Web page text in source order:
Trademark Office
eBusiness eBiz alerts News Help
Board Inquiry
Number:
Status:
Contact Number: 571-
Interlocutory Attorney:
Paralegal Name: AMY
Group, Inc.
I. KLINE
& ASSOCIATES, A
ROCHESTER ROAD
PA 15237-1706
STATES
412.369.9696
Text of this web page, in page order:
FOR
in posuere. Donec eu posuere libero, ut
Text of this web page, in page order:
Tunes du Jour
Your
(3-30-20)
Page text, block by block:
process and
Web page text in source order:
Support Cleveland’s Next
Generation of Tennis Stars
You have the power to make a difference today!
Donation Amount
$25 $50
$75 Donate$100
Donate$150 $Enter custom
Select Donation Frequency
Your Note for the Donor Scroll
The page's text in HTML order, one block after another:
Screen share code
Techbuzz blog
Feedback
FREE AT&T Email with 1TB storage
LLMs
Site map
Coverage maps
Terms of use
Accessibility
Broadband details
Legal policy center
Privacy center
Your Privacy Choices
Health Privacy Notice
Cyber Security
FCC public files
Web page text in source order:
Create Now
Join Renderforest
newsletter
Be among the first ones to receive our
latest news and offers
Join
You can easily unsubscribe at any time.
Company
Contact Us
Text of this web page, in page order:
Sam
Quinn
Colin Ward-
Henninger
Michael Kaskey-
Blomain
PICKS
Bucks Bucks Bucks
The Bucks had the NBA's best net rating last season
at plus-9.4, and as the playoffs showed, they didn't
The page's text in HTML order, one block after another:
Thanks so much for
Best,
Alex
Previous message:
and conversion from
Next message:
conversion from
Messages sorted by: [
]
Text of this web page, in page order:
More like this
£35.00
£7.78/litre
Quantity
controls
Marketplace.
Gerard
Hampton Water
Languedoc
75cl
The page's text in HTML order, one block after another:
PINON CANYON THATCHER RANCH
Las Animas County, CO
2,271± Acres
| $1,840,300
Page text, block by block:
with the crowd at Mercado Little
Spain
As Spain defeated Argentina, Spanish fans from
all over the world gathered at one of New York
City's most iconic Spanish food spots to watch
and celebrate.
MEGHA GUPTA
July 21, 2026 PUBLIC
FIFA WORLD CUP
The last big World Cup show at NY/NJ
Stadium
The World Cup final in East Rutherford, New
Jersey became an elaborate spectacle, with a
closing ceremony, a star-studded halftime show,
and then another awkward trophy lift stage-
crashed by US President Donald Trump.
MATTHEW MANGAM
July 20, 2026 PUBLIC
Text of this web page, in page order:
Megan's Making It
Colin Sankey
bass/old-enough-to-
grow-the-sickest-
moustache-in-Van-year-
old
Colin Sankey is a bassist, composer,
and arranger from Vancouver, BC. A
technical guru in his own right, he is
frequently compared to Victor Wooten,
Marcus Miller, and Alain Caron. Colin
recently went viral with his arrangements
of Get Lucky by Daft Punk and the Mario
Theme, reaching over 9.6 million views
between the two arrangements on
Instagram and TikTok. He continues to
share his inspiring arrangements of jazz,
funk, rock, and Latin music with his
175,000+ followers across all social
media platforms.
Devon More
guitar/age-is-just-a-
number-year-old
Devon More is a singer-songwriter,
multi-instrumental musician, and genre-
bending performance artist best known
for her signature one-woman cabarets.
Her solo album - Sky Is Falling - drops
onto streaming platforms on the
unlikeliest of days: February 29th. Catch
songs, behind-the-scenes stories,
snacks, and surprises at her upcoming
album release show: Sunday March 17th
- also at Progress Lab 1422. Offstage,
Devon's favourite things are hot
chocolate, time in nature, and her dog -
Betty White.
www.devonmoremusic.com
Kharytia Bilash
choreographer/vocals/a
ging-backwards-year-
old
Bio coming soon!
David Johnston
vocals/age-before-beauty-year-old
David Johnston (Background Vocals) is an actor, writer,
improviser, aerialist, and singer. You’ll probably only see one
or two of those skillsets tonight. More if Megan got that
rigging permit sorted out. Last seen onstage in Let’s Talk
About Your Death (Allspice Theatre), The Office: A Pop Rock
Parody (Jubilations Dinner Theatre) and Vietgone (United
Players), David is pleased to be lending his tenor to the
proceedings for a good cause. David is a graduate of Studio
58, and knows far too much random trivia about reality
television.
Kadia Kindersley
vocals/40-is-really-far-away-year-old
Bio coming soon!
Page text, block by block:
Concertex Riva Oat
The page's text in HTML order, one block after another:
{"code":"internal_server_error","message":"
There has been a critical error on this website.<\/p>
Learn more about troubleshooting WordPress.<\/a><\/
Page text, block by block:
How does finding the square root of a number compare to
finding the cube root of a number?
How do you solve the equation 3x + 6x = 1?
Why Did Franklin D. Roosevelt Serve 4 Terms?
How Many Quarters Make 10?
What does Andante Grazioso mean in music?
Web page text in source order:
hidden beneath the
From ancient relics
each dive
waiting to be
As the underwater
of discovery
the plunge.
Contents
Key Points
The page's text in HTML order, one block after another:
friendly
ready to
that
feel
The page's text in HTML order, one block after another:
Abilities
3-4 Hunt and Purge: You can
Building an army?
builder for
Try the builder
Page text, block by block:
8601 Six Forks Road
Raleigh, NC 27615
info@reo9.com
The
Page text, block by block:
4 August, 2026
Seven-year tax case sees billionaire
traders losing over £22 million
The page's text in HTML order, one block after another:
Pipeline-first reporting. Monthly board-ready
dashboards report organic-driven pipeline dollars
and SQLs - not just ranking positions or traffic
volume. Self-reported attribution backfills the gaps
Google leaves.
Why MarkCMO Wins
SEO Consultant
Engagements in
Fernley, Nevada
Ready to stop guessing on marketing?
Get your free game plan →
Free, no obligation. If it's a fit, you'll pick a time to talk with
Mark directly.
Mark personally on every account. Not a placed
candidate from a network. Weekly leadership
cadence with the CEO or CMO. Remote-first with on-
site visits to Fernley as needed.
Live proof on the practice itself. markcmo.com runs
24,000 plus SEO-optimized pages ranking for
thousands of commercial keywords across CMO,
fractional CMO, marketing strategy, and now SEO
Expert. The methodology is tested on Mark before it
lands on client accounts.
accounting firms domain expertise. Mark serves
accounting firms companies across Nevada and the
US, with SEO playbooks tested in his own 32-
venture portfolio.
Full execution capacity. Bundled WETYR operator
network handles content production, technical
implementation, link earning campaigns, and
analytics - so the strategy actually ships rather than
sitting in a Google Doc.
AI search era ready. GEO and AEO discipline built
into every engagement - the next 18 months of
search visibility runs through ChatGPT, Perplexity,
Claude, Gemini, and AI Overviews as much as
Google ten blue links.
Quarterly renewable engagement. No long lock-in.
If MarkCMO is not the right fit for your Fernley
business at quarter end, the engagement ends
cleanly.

Problem requirements -> Only the lines holding the string "David" are needed; copy each of them from the material above.

Answer for the task ->
David Johnston
David Johnston (Background Vocals) is an actor, writer,
Players), David is pleased to be lending his tenor to the
proceedings for a good cause. David is a graduate of Studio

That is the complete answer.